= ASSIGNED TASK =
Please write every entry out again, exactly as it reads below.

--- MATERIAL FOR THE TASK ---

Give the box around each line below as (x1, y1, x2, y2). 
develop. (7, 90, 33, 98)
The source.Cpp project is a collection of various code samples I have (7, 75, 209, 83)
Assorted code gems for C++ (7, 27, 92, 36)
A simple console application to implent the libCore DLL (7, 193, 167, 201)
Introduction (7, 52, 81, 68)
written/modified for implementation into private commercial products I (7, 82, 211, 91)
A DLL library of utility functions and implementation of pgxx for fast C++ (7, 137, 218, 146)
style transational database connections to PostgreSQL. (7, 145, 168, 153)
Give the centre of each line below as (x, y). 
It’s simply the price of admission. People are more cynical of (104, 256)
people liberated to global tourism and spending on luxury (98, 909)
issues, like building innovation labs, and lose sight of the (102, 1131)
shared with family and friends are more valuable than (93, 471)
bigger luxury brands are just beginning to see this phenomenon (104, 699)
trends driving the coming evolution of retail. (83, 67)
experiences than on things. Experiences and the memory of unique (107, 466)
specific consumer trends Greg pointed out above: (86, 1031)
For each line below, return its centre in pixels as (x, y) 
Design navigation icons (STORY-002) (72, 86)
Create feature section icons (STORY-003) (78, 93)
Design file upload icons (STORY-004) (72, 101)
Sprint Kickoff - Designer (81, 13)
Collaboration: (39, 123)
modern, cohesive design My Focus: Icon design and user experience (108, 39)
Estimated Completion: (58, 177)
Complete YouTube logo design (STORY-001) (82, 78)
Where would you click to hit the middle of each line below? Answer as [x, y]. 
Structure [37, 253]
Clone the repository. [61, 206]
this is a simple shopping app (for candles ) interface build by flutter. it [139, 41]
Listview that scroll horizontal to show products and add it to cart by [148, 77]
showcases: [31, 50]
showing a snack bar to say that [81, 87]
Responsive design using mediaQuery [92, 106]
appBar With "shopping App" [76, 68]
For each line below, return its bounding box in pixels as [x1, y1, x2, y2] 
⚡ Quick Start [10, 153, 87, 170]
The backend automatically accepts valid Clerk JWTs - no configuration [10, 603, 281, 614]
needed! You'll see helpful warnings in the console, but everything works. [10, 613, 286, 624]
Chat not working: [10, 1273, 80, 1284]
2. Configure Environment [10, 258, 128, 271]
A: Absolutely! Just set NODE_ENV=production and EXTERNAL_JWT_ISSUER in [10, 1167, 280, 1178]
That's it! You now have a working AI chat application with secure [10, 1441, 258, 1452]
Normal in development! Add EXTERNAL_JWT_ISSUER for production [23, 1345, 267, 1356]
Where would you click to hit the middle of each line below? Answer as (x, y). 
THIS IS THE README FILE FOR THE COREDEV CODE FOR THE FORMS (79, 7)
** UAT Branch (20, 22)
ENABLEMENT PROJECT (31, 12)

---

= WRITTEN SOLUTION =
Give the box around each line below as (x1, y1, x2, y2). 
develop. (7, 90, 33, 98)
The source.Cpp project is a collection of various code samples I have (7, 75, 209, 83)
Assorted code gems for C++ (7, 27, 92, 36)
A simple console application to implent the libCore DLL (7, 193, 167, 201)
Introduction (7, 52, 81, 68)
written/modified for implementation into private commercial products I (7, 82, 211, 91)
A DLL library of utility functions and implementation of pgxx for fast C++ (7, 137, 218, 146)
style transational database connections to PostgreSQL. (7, 145, 168, 153)
Give the centre of each line below as (x, y). 
It’s simply the price of admission. People are more cynical of (104, 256)
people liberated to global tourism and spending on luxury (98, 909)
issues, like building innovation labs, and lose sight of the (102, 1131)
shared with family and friends are more valuable than (93, 471)
bigger luxury brands are just beginning to see this phenomenon (104, 699)
trends driving the coming evolution of retail. (83, 67)
experiences than on things. Experiences and the memory of unique (107, 466)
specific consumer trends Greg pointed out above: (86, 1031)
For each line below, return its centre in pixels as (x, y) 
Design navigation icons (STORY-002) (72, 86)
Create feature section icons (STORY-003) (78, 93)
Design file upload icons (STORY-004) (72, 101)
Sprint Kickoff - Designer (81, 13)
Collaboration: (39, 123)
modern, cohesive design My Focus: Icon design and user experience (108, 39)
Estimated Completion: (58, 177)
Complete YouTube logo design (STORY-001) (82, 78)
Where would you click to hit the middle of each line below? Answer as [x, y]. 
Structure [37, 253]
Clone the repository. [61, 206]
this is a simple shopping app (for candles ) interface build by flutter. it [139, 41]
Listview that scroll horizontal to show products and add it to cart by [148, 77]
showcases: [31, 50]
showing a snack bar to say that [81, 87]
Responsive design using mediaQuery [92, 106]
appBar With "shopping App" [76, 68]
For each line below, return its bounding box in pixels as [x1, y1, x2, y2] 
⚡ Quick Start [10, 153, 87, 170]
The backend automatically accepts valid Clerk JWTs - no configuration [10, 603, 281, 614]
needed! You'll see helpful warnings in the console, but everything works. [10, 613, 286, 624]
Chat not working: [10, 1273, 80, 1284]
2. Configure Environment [10, 258, 128, 271]
A: Absolutely! Just set NODE_ENV=production and EXTERNAL_JWT_ISSUER in [10, 1167, 280, 1178]
That's it! You now have a working AI chat application with secure [10, 1441, 258, 1452]
Normal in development! Add EXTERNAL_JWT_ISSUER for production [23, 1345, 267, 1356]
Where would you click to hit the middle of each line below? Answer as (x, y). 
THIS IS THE README FILE FOR THE COREDEV CODE FOR THE FORMS (79, 7)
** UAT Branch (20, 22)
ENABLEMENT PROJECT (31, 12)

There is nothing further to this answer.